What is needed: Among the entries that follow, some lines contain the word "between". Show all of them.

* * * *

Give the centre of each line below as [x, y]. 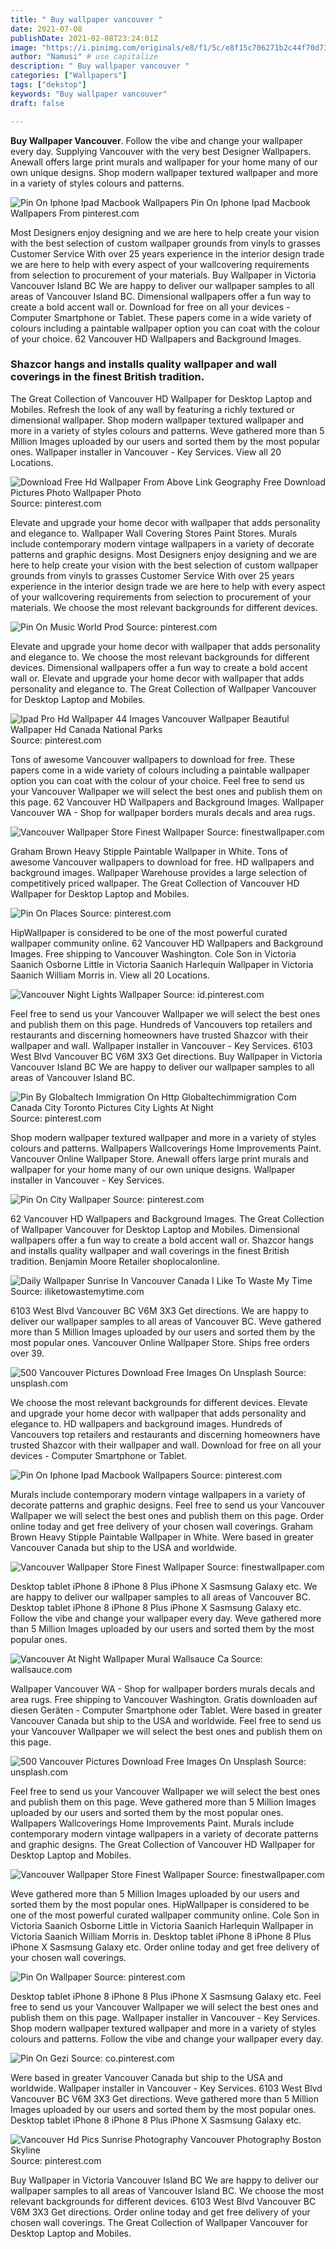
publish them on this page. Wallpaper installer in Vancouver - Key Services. [165, 2017]
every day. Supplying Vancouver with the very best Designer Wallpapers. [161, 151]
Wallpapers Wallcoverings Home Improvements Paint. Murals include [152, 1823]
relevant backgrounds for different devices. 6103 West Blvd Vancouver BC [163, 2201]
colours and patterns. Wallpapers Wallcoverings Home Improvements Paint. [166, 1148]
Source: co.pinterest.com [122, 2058]
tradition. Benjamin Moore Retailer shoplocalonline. [115, 1261]
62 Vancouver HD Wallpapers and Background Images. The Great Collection [167, 1218]
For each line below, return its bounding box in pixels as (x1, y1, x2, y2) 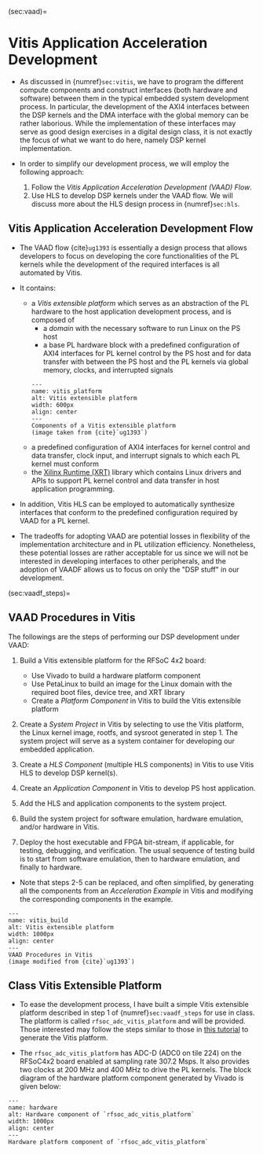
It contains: (19, 283, 57, 292)
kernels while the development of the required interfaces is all (19, 259, 220, 269)
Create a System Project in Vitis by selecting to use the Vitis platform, (19, 719, 244, 729)
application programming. (31, 483, 115, 494)
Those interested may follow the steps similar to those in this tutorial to (19, 1025, 249, 1035)
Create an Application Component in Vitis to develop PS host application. (19, 783, 256, 792)
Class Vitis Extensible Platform (8, 979, 163, 992)
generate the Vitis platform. (19, 1033, 108, 1042)
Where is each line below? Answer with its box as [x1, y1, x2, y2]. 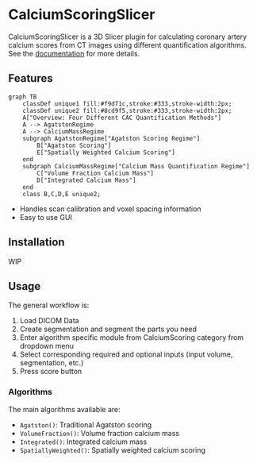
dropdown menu [19, 341, 74, 351]
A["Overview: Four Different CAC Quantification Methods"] [22, 114, 222, 122]
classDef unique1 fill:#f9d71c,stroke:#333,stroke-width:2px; [22, 99, 232, 108]
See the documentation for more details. [8, 48, 140, 58]
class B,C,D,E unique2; [22, 190, 102, 198]
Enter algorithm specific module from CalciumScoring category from [19, 333, 244, 342]
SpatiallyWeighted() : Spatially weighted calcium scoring [19, 445, 206, 454]
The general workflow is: [8, 300, 90, 311]
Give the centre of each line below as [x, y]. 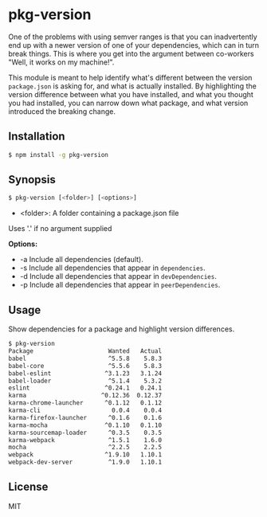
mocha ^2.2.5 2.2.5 [85, 448]
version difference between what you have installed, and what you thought [131, 94]
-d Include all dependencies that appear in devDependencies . [118, 276]
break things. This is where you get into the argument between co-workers [131, 53]
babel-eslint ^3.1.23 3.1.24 [85, 373]
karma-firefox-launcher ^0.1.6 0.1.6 [85, 417]
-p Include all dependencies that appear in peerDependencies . [120, 285]
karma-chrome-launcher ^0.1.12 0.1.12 [85, 403]
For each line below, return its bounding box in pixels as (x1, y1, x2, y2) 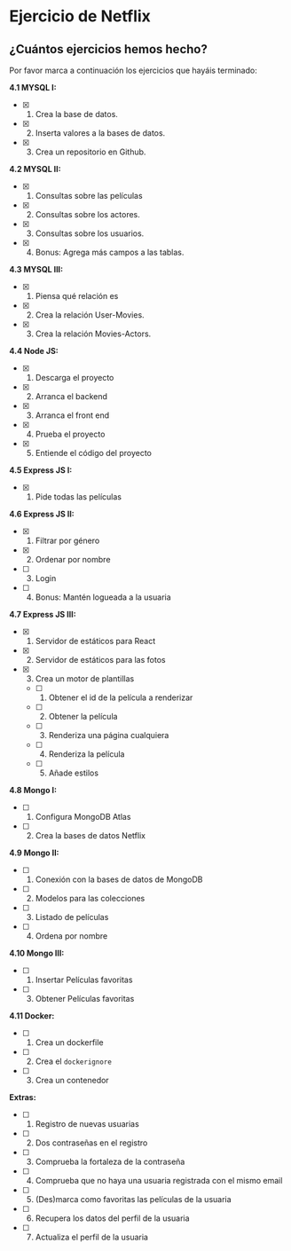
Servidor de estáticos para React (35, 636, 156, 646)
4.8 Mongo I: (9, 785, 58, 795)
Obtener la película (48, 712, 118, 721)
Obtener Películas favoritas (35, 994, 135, 1003)
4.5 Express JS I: (9, 465, 73, 476)
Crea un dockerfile (35, 1037, 104, 1048)
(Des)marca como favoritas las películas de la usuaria (35, 1194, 232, 1204)
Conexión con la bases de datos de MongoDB (35, 874, 203, 885)
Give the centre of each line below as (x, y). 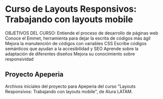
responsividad (19, 59)
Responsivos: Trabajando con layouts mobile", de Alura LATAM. (69, 91)
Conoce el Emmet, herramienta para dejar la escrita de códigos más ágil (78, 38)
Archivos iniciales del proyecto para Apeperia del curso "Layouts (70, 86)
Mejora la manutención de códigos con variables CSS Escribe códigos (76, 43)
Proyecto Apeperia (34, 74)
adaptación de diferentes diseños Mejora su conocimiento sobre (70, 54)
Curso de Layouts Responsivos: (71, 9)
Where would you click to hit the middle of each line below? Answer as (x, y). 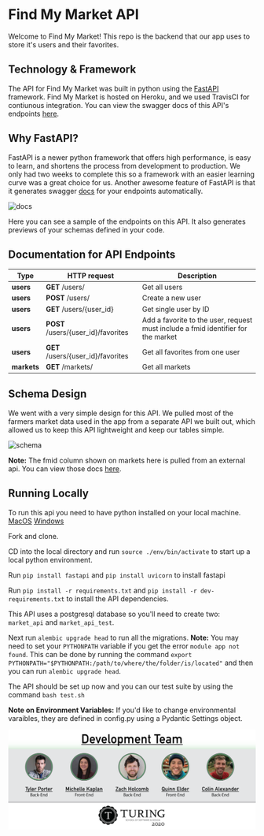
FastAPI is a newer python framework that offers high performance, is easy (130, 157)
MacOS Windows (36, 521)
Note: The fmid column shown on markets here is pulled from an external (127, 460)
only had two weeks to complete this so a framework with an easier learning (132, 174)
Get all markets (166, 367)
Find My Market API (73, 15)
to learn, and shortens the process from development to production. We (125, 165)
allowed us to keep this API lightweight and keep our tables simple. (116, 429)

* * * *

Answer to the exercise:
version difference between what you have installed, and what you thought [131, 94]
break things. This is where you get into the argument between co-workers [131, 53]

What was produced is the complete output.